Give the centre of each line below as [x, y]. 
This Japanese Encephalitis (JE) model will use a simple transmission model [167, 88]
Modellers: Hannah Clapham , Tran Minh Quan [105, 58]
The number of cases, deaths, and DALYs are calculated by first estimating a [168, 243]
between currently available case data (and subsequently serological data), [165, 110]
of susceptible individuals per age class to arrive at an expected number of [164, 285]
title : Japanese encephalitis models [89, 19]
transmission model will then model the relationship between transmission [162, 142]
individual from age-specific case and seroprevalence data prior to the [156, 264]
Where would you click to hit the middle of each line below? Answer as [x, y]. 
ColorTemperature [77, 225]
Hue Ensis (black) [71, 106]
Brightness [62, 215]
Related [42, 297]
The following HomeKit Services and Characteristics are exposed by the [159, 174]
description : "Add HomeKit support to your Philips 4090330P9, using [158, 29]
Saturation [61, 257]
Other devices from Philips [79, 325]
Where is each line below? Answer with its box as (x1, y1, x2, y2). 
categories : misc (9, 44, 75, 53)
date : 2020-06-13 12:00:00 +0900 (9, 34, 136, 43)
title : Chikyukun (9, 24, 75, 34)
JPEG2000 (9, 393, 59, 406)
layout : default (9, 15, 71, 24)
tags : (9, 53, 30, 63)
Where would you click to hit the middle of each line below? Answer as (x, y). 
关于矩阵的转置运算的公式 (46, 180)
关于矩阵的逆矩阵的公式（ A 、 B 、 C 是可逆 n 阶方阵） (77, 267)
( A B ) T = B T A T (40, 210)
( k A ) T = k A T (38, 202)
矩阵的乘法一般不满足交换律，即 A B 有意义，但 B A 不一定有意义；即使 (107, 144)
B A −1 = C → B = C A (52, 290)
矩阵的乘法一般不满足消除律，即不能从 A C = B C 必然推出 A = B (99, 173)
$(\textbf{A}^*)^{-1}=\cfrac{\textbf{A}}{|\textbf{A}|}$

### Instructions to follow
Could you quote, exactly as they appear, the line containing "title : Chikyukun (9, 24, 75, 34)" and every line after it to the end of the records above?

### Output of the task
title : Chikyukun (9, 24, 75, 34)
JPEG2000 (9, 393, 59, 406)
layout : default (9, 15, 71, 24)
tags : (9, 53, 30, 63)
Where would you click to hit the middle of each line below? Answer as (x, y). 
关于矩阵的转置运算的公式 (46, 180)
关于矩阵的逆矩阵的公式（ A 、 B 、 C 是可逆 n 阶方阵） (77, 267)
( A B ) T = B T A T (40, 210)
( k A ) T = k A T (38, 202)
矩阵的乘法一般不满足交换律，即 A B 有意义，但 B A 不一定有意义；即使 (107, 144)
B A −1 = C → B = C A (52, 290)
矩阵的乘法一般不满足消除律，即不能从 A C = B C 必然推出 A = B (99, 173)
$(\textbf{A}^*)^{-1}=\cfrac{\textbf{A}}{|\textbf{A}|}$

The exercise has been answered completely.